Tout d’abord, plusieurs étudiants ont vu leurs plans d’emploi estival perturbés par la pandémie, ce qui les place dans une situation d’incertitude financière. Les coûts associés à des études supérieures représentent un montant important, composé en partie des droits de scolarités de base, qui sont plafonnés par le gouvernement du Québec. À ceux-ci s’ajoutent des frais propres aux universités et aux programmes d’étude. Pour pallier la problématique, la plupart des associations d’étudiants universitaires demandent la réduction des frais afférents, qui peuvent être modulés par les universités. Pour sa part, la FAÉCUM n’a pas encore pris position dans ce débat, et se dit surtout préoccupée par la santé mentale des étudiants(3).


Ensuite, la piètre qualité de l’enseignement en ligne est un poids qui pèse lourd dans la balance des inconvénients d’une inscription aux études à l’automne prochain. Si l’ensemble des étudiants universitaires québécois ne sont pas inscrits à la TÉLUQ, c’est qu’on reconnaît encore des qualités fondamentales à l’enseignement en présentiel, soit la qualité des échanges entre professeurs et étudiant.e.s dans les salles de classe et l’atout qu’est l’expérience sociale sur le campus. Contrairement aux auteurs du cocasse « Manifeste contre le dogmatisme universitaire (4 )» (dont je recommande fortement la lecture, juste pour rigoler), j’accorde valeur et pertinence aux entretiens et débats qui ont lieu en classe, et je suis convaincue que ce sont ceux-ci qui distinguent la simple obtention d’un diplôme d’une véritable éducation.

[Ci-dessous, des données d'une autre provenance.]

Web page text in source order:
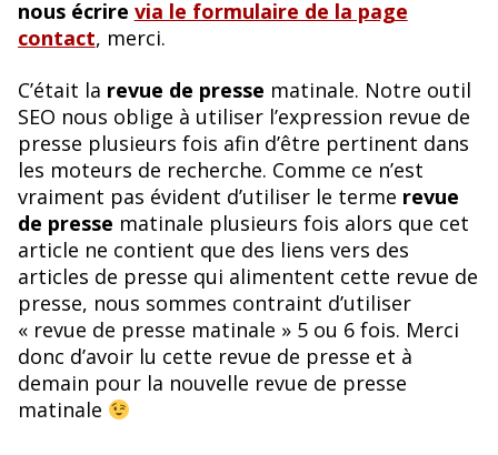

Je me méfie de la complaisance de l’UdeM face à leur décision d’organiser la session d’automne le plus possible en ligne, une décision qui me semble, soit dit en passant, prématurée. Je ressens même un certain malaise à l’idée que l’administration met en jeu la qualité de notre éducation pour des raisons qui s’apparentent à des causes économiques, camouflées sous le mirage des bonnes intentions. Comme si elle se permettait de renflouer les coffres en chargeant autant de frais aux étudiants et en dépensant peu dans des services qui seront, de toute manière, inaccessibles. L’Université de Sherbrooke reconnaît la pertinence de l’enseignement en présentiel. Conséquemment, elle se prépare à une rentrée adaptée aux recommandations de la Santé publique tout en espérant pouvoir recevoir le plus grand nombre d’étudiant.e.s sur le Campus grâce à des mesures comme le réaménageant des lieux (5). Pour sa part, l’Université de Montréal me donne l’impression d’avoir baissé les bras. Bien que je puisse concevoir les divergences des réalités respectives aux deux universités (gravité de la situation dans la métropole, complexité de respecter les mesures dans les transports en commun, importance de la masse étudiante montréalaise, etc.), la philosophie de l’UdeM est contraire aux indications du Ministre de l’Éducation, Jean-François Roberge, pour qui l’idée d'une session complètement virtuelle n’est pas une option envisageable6.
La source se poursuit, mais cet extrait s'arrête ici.